[Source records]
__________________________________________________

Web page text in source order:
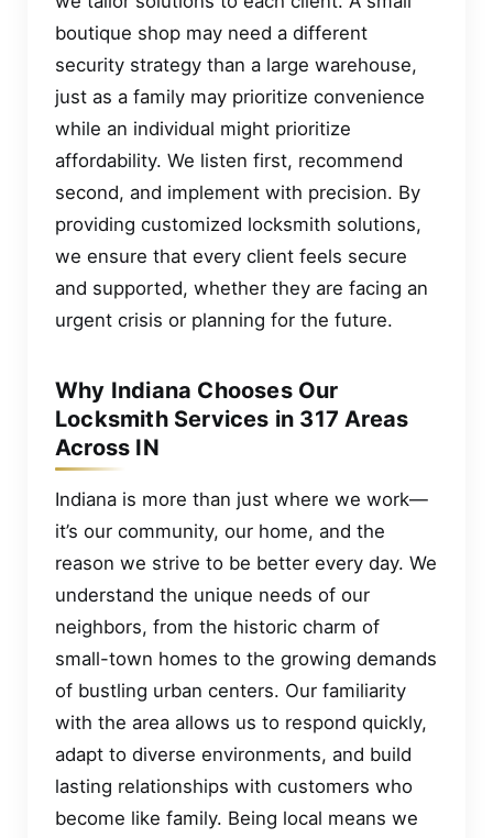
boutique shop may need a different
security strategy than a large warehouse,
just as a family may prioritize convenience
while an individual might prioritize
affordability. We listen first, recommend
second, and implement with precision. By
providing customized locksmith solutions,
we ensure that every client feels secure
and supported, whether they are facing an
urgent crisis or planning for the future.
Why Indiana Chooses Our
Locksmith Services in 317 Areas
Across IN
Indiana is more than just where we work—
it’s our community, our home, and the
reason we strive to be better every day. We
understand the unique needs of our
neighbors, from the historic charm of
small-town homes to the growing demands
of bustling urban centers. Our familiarity
with the area allows us to respond quickly,
adapt to diverse environments, and build
lasting relationships with customers who
become like family. Being local means we
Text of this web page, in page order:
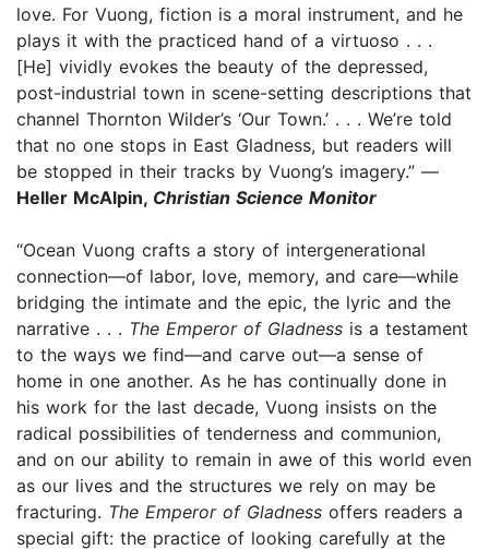
love. For Vuong, fiction is a moral instrument, and he
plays it with the practiced hand of a virtuoso . . .
[He] vividly evokes the beauty of the depressed,
post-industrial town in scene-setting descriptions that
channel Thornton Wilder’s ‘Our Town.’ . . . We’re told
that no one stops in East Gladness, but readers will
be stopped in their tracks by Vuong’s imagery.” —
Heller McAlpin, Christian Science Monitor
“Ocean Vuong crafts a story of intergenerational
connection—of labor, love, memory, and care—while
bridging the intimate and the epic, the lyric and the
narrative . . . The Emperor of Gladness is a testament
to the ways we find—and carve out—a sense of
home in one another. As he has continually done in
his work for the last decade, Vuong insists on the
radical possibilities of tenderness and communion,
and on our ability to remain in awe of this world even
as our lives and the structures we rely on may be
fracturing. The Emperor of Gladness offers readers a
special gift: the practice of looking carefully at the
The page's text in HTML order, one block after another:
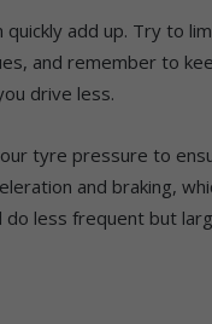
add up. Try to
and remember to
drive less.
tyre pressure to
and braking,
less frequent but
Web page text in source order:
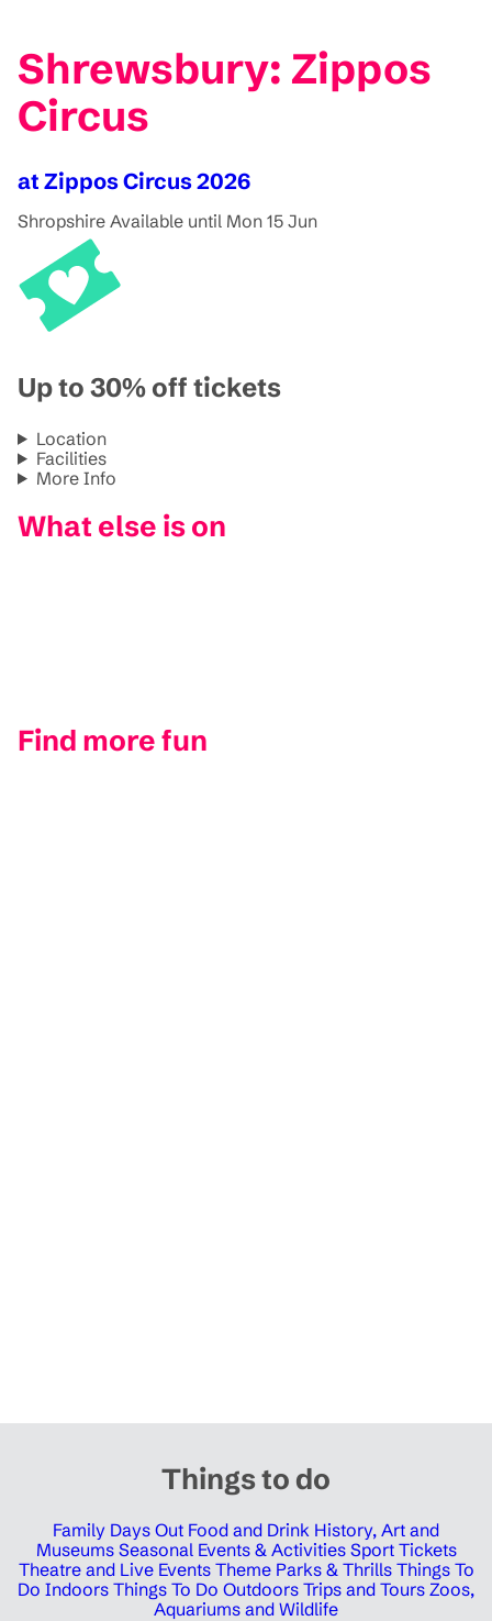
Shrewsbury: Zippos
Circus
at Zippos Circus 2026
Shropshire Available until Mon 15 Jun
Up to 30% off tickets
Location
Facilities
More Info
What else is on
Find more fun
Things to do
Family Days Out Food and Drink History, Art and
Museums Seasonal Events & Activities Sport Tickets
Theatre and Live Events Theme Parks & Thrills Things To
Do Indoors Things To Do Outdoors Trips and Tours Zoos,
Aquariums and Wildlife
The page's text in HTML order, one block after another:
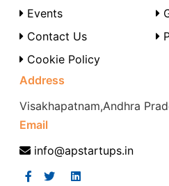
Events
Contact Us
Cookie Policy
Address
Visakhapatnam,Andhra
Email
info@apstartups.in
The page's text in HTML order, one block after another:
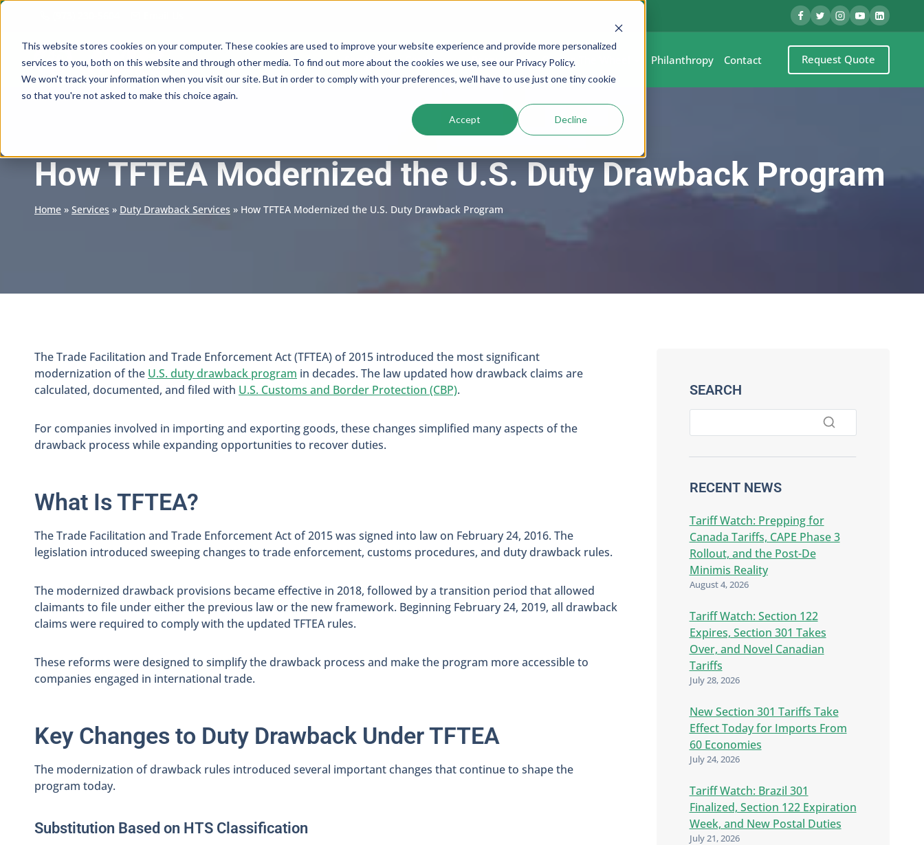
This website stores cookies on your computer. These cookies are used to improve your website experience and provide more personalized
services to you, both on this website and through other media. To find out more about the cookies we use, see our Privacy Policy.
We won't track your information when you visit our site. But in order to comply with your preferences, we'll have to use just one tiny cookie
so that you're not asked to make this choice again.
Accept Decline
Skip
content
Services Company Resources Cogs In The Wheel Philanthropy Contact Request Quote
How TFTEA Modernized the U.S. Duty Drawback Program
Home » Services » Duty Drawback Services » How TFTEA Modernized the U.S. Duty Drawback Program
The Trade Facilitation and Trade Enforcement Act (TFTEA) of 2015 introduced the most significant
modernization of the U.S. duty drawback program in decades. The law updated how drawback claims are
calculated, documented, and filed with U.S. Customs and Border Protection (CBP).
For companies involved in importing and exporting goods, these changes simplified many aspects of the
drawback process while expanding opportunities to recover duties.
What Is TFTEA?
The Trade Facilitation and Trade Enforcement Act of 2015 was signed into law on February 24, 2016. The
legislation introduced sweeping changes to trade enforcement, customs procedures, and duty drawback rules.
The modernized drawback provisions became effective in 2018, followed by a transition period that allowed
claimants to file under either the previous law or the new framework. Beginning February 24, 2019, all drawback
claims were required to comply with the updated TFTEA rules.
These reforms were designed to simplify the drawback process and make the program more accessible to
companies engaged in international trade.
Key Changes to Duty Drawback Under TFTEA
The modernization of drawback rules introduced several important changes that continue to shape the
program today.
Substitution Based on HTS Classification
SEARCH
RECENT NEWS
Tariff Watch: Prepping for
Canada Tariffs, CAPE Phase 3
Rollout, and the Post-De
Minimis Reality
August 4, 2026
Tariff Watch: Section 122
Expires, Section 301 Takes
Over, and Novel Canadian
Tariffs
July 28, 2026
New Section 301 Tariffs Take
Effect Today for Imports From
60 Economies
July 24, 2026
Tariff Watch: Brazil 301
Finalized, Section 122 Expiration
Week, and New Postal Duties
July 21, 2026
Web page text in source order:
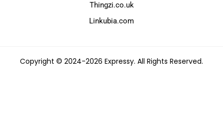
Thingzi.co.uk
Linkubia.com
Copyright © 2024-2026 Expressy. All Rights Reserved.
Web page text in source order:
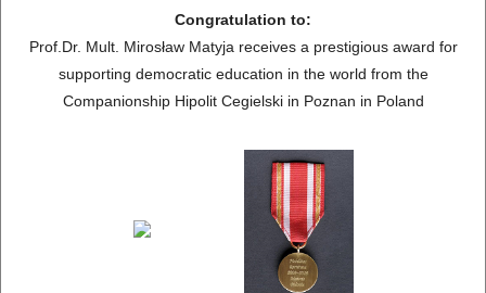
Congratulation to:
Prof.Dr. Mult. Mirosław Matyja receives a prestigious award for
supporting democratic education in the world from the
Companionship Hipolit Cegielski in Poznan in Poland
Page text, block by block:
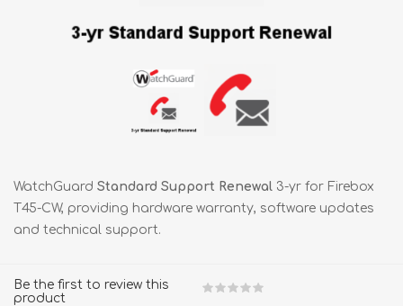
WatchGuard Standard Support Renewal 3-yr for Firebox
T45-CW, providing hardware warranty, software updates
and technical support.
Be the first to review this
product
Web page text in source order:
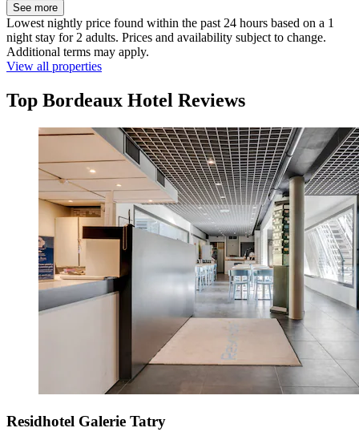
See more
Lowest nightly price found within the past 24 hours based on a 1
night stay for 2 adults. Prices and availability subject to change.
Additional terms may apply.
View all properties
Top Bordeaux Hotel Reviews
Residhotel Galerie Tatry
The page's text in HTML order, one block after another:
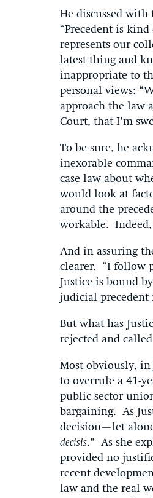
He discussed
“Precedent is
represents our
latest thing and
inappropriate to
personal views:
approach the law
Court, that I’m
To be sure, he
inexorable
case law about
would look at
around the
workable. Indeed,
And in assuring
clearer. “I follow
Justice is bound
judicial precedent
But what has
rejected and
Most obviously, in
to overrule a 41-
public sector
bargaining. As
decision—let
decisis.” As she
provided no
recent
law and the real
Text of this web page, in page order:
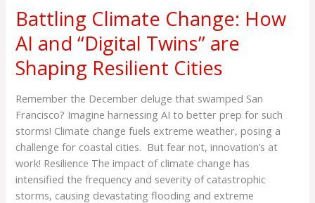
Battling Climate Change: How
AI and “Digital Twins” are
Shaping Resilient Cities
Remember the December deluge that swamped San
Francisco? Imagine harnessing AI to better prep for such
storms! Climate change fuels extreme weather, posing a
challenge for coastal cities. But fear not, innovation’s at
work! Resilience The impact of climate change has
intensified the frequency and severity of catastrophic
storms, causing devastating flooding and extreme
Battling
Climate
Change:
How
AI
and
“Digital
Twins”
are
Shaping
Resilient
Cities
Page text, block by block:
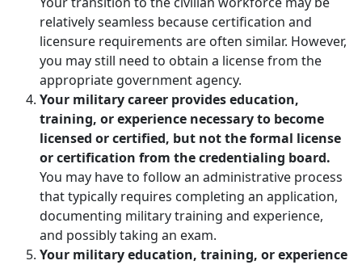
relatively seamless because certification and
licensure requirements are often similar. However,
you may still need to obtain a license from the
appropriate government agency.
Your military career provides education,
training, or experience necessary to become
licensed or certified, but not the formal license
or certification from the credentialing board.
You may have to follow an administrative process
that typically requires completing an application,
documenting military training and experience,
and possibly taking an exam.
Your military education, training, or experience
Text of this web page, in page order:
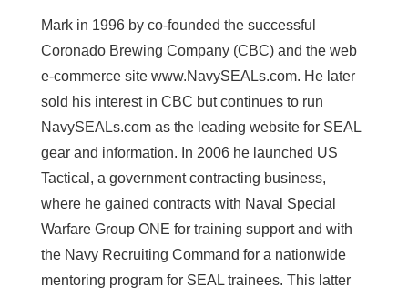
Mark in 1996 by co-founded the successful
Coronado Brewing Company (CBC) and the web
e-commerce site www.NavySEALs.com. He later
sold his interest in CBC but continues to run
NavySEALs.com as the leading website for SEAL
gear and information. In 2006 he launched US
Tactical, a government contracting business,
where he gained contracts with Naval Special
Warfare Group ONE for training support and with
the Navy Recruiting Command for a nationwide
mentoring program for SEAL trainees. This latter
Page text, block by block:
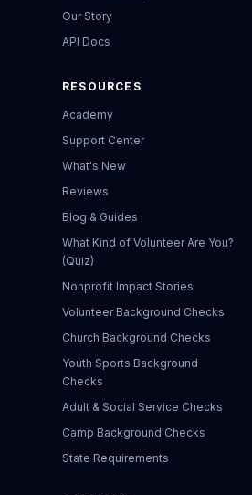
Our Story
API Docs
RESOURCES
Academy
Support Center
What's New
Reviews
Blog & Guides
What Kind of Volunteer Are You?
(Quiz)
Nonprofit Impact Stories
Volunteer Background Checks
Church Background Checks
Youth Sports Background
Checks
Adult & Social Service Checks
Camp Background Checks
State Requirements
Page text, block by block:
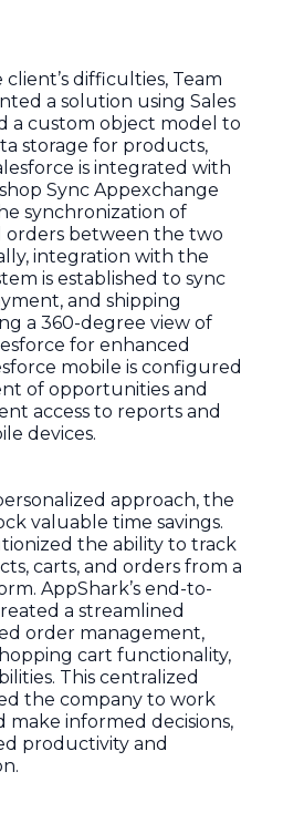
difficulties, Team
a solution using Sales
a custom object model to
storage for products,
is integrated with
Sync Appexchange
synchronization of
orders between the two
integration with the
is established to sync
and shipping
a 360-degree view of
for enhanced
mobile is configured
of opportunities and
access to reports and
devices.
approach, the
valuable time savings.
the ability to track
carts, and orders from a
AppShark’s end-to-
a streamlined
order management,
cart functionality,
This centralized
the company to work
informed decisions,
productivity and
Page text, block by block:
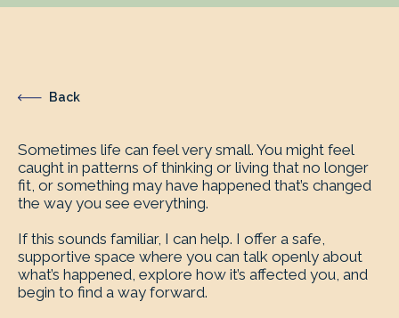
Back
Sometimes life can feel very small. You might feel
caught in patterns of thinking or living that no longer
fit, or something may have happened that’s changed
the way you see everything.
If this sounds familiar, I can help. I offer a safe,
supportive space where you can talk openly about
what’s happened, explore how it’s affected you, and
begin to find a way forward.
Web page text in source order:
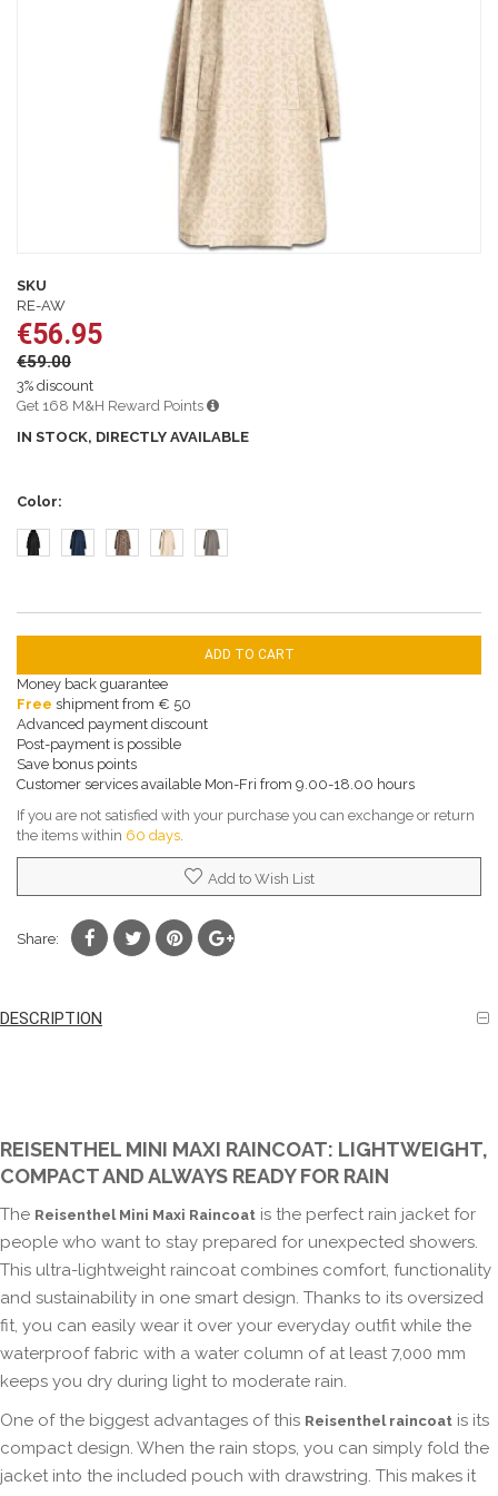
to
the
beginning
of
the
images
gallery
SKU
RE-AW
€56.95
€59.00
3% discount
Get 168 M&H Reward Points
IN STOCK, DIRECTLY AVAILABLE
Color
ADD TO CART
Money back guarantee
Free shipment from € 50
Advanced payment discount
Post-payment is possible
Save bonus points
Customer services available Mon-Fri from 9.00-18.00 hours
If you are not satisfied with your purchase you can exchange or return
the items within 60 days.
Add to Wish List
Share:
DESCRIPTION
REISENTHEL MINI MAXI RAINCOAT: LIGHTWEIGHT,
COMPACT AND ALWAYS READY FOR RAIN
The Reisenthel Mini Maxi Raincoat is the perfect rain jacket for
people who want to stay prepared for unexpected showers.
This ultra-lightweight raincoat combines comfort, functionality
and sustainability in one smart design. Thanks to its oversized
fit, you can easily wear it over your everyday outfit while the
waterproof fabric with a water column of at least 7,000 mm
keeps you dry during light to moderate rain.
One of the biggest advantages of this Reisenthel raincoat is its
compact design. When the rain stops, you can simply fold the
jacket into the included pouch with drawstring. This makes it
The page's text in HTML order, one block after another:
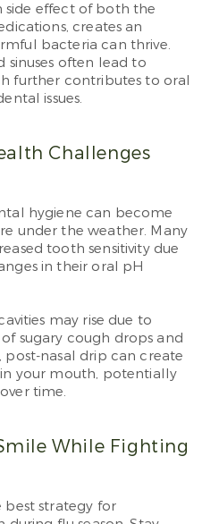
side effect of both the
creates an
bacteria can thrive.
often lead to
further contributes to oral
issues.
Challenges
hygiene can become
under the weather. Many
tooth sensitivity due
in their oral pH
may rise due to
sugary cough drops and
post-nasal drip can create
your mouth, potentially
time.
While Fighting
best strategy for
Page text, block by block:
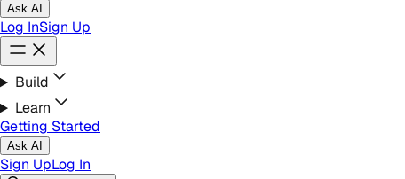
Ask AI
Log InSign Up
Build
Learn
Getting Started
Ask AI
Sign UpLog In

__________________________________________________

EXERCISE INSTRUCTIONS: Return every line in the records that includes the string "happened".

ANSWER:
fit, or something may have happened that’s changed
what’s happened, explore how it’s affected you, and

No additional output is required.